The Morning Briefing took some heat Sunday morning by a Star-Ledger columnist for quoting the Governor’s choice words at the N.J. Legislative Correspondents Club dinner.

It's clearly an “on the record” event — which its organizers readily admit – and has been so since 1994. The Morning Briefing has published excerpts from the Correspondents Club dinner for the last four years without fanfare.

But the Star-Ledger columnist argued that the governor’s comments should not have been reported. “Of course, from here on, if this event survives, speakers will not let down their guards, so it won't be as funny or revealing. So congratulations to the knuckleheads that reported this. They wrecked this night.”

First, we must apologize for "wrecking the night" because we now understand that it’s impossible to have a political roast without throwing f-bombs, even though the national press corps somehow manages to pull it off every year at the White House Correspondents’ Association dinner,  broadcast on C-SPAN and all over YouTube.

Our Governor is running for President of the United States. His necktie choice is open for public scrutiny and debate, much less a profanity-laced media rant presented as "humor."  

Of course, we’ve got plenty more to say. Click here for more.

IN OTHER IMPORTANT NEWS

GOUVERNEUR, N.Y. – Call it a head scratcher, as cops are trying to figure out the owner of nine brains found on the side of the road. The brains, cops think, are from a special collection of someone who uses them for medical research, as they were professionally removed and preserved in formaldehyde. But why put the brains on the side of the street? Perhaps Dr. Frankenstein was cleaning out the garage.

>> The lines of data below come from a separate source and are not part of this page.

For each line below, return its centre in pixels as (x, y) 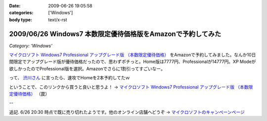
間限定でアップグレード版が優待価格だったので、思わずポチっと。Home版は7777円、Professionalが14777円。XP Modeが (133, 61)
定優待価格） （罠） (29, 94)
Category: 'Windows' (31, 46)
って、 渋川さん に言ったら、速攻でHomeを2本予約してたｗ (69, 78)
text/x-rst (58, 19)
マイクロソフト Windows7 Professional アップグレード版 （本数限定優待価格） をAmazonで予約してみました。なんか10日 (133, 55)
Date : (15, 6)
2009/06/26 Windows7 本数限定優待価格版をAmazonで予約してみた (115, 34)
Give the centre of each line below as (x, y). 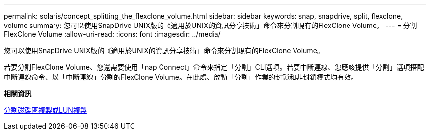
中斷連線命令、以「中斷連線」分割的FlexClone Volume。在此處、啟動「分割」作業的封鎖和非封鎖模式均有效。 (181, 77)
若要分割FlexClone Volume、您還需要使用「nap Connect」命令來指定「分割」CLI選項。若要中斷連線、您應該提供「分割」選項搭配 (214, 67)
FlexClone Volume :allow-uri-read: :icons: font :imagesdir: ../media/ (112, 34)
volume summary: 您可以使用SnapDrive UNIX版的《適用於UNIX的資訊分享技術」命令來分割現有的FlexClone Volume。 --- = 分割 (211, 25)
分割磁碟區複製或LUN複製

BOSTON – Taking her allegiance to the New England Patriots to the grave and beyond, a 72-year-old fan has used her obituary to proclaim to the world that “Brady is innocent!” The Boston Globe notes the woman also enjoyed scrapbooking, weekly card night and spending time with her family, besides setting “the record straight” on her favorite QB.

THIS DAY IN HISTORY

It was this day in 1984 that someone in Philadelphia was able to keep a Frisbee aloft for 1,672 seconds. Assume a freak tornado?

WORD OF THE DAY

Folderol – noun

Definition: nonsense

Example: The editorial column was pure folderol, as the writer recklessly ignored facts to justify his opinion.